===== Records for the exercise =====

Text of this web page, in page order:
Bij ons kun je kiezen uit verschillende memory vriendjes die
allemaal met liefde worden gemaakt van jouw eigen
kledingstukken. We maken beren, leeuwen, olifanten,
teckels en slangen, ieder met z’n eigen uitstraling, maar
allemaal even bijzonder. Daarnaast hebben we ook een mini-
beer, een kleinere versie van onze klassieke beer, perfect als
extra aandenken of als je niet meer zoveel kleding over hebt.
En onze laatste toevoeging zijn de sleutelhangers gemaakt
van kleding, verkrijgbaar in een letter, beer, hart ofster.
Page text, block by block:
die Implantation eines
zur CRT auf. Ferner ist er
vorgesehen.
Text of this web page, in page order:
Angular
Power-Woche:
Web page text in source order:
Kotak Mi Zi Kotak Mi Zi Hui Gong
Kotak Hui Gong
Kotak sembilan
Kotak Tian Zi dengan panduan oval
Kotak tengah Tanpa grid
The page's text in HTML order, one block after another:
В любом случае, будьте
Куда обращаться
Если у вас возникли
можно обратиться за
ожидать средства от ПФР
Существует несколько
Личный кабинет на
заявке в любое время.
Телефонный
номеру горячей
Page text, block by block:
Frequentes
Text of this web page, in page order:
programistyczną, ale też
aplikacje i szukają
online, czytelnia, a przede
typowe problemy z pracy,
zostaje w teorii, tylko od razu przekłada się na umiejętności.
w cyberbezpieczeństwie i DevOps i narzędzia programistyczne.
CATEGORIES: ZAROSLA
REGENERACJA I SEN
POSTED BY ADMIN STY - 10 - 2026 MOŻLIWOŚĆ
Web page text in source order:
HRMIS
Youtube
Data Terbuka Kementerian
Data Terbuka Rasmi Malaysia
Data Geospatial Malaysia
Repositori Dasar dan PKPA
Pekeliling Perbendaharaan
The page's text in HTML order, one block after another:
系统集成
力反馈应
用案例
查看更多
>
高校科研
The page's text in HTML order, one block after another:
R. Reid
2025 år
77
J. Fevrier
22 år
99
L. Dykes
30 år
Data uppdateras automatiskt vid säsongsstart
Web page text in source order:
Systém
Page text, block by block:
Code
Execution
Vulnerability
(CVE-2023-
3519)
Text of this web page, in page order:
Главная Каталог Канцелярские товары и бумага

=====

• Brief: Nothing in the data should be left out when you retype it exactly.

• Response area:
Text of this web page, in page order:
Bij ons kun je kiezen uit verschillende memory vriendjes die
allemaal met liefde worden gemaakt van jouw eigen
kledingstukken. We maken beren, leeuwen, olifanten,
teckels en slangen, ieder met z’n eigen uitstraling, maar
allemaal even bijzonder. Daarnaast hebben we ook een mini-
beer, een kleinere versie van onze klassieke beer, perfect als
extra aandenken of als je niet meer zoveel kleding over hebt.
En onze laatste toevoeging zijn de sleutelhangers gemaakt
van kleding, verkrijgbaar in een letter, beer, hart ofster.
Page text, block by block:
die Implantation eines
zur CRT auf. Ferner ist er
vorgesehen.
Text of this web page, in page order:
Angular
Power-Woche:
Web page text in source order:
Kotak Mi Zi Kotak Mi Zi Hui Gong
Kotak Hui Gong
Kotak sembilan
Kotak Tian Zi dengan panduan oval
Kotak tengah Tanpa grid
The page's text in HTML order, one block after another:
В любом случае, будьте
Куда обращаться
Если у вас возникли
можно обратиться за
ожидать средства от ПФР
Существует несколько
Личный кабинет на
заявке в любое время.
Телефонный
номеру горячей
Page text, block by block:
Frequentes
Text of this web page, in page order:
programistyczną, ale też
aplikacje i szukają
online, czytelnia, a przede
typowe problemy z pracy,
zostaje w teorii, tylko od razu przekłada się na umiejętności.
w cyberbezpieczeństwie i DevOps i narzędzia programistyczne.
CATEGORIES: ZAROSLA
REGENERACJA I SEN
POSTED BY ADMIN STY - 10 - 2026 MOŻLIWOŚĆ
Web page text in source order:
HRMIS
Youtube
Data Terbuka Kementerian
Data Terbuka Rasmi Malaysia
Data Geospatial Malaysia
Repositori Dasar dan PKPA
Pekeliling Perbendaharaan
The page's text in HTML order, one block after another:
系统集成
力反馈应
用案例
查看更多
>
高校科研
The page's text in HTML order, one block after another:
R. Reid
2025 år
77
J. Fevrier
22 år
99
L. Dykes
30 år
Data uppdateras automatiskt vid säsongsstart
Web page text in source order:
Systém
Page text, block by block:
Code
Execution
Vulnerability
(CVE-2023-
3519)
Text of this web page, in page order:
Главная Каталог Канцелярские товары и бумага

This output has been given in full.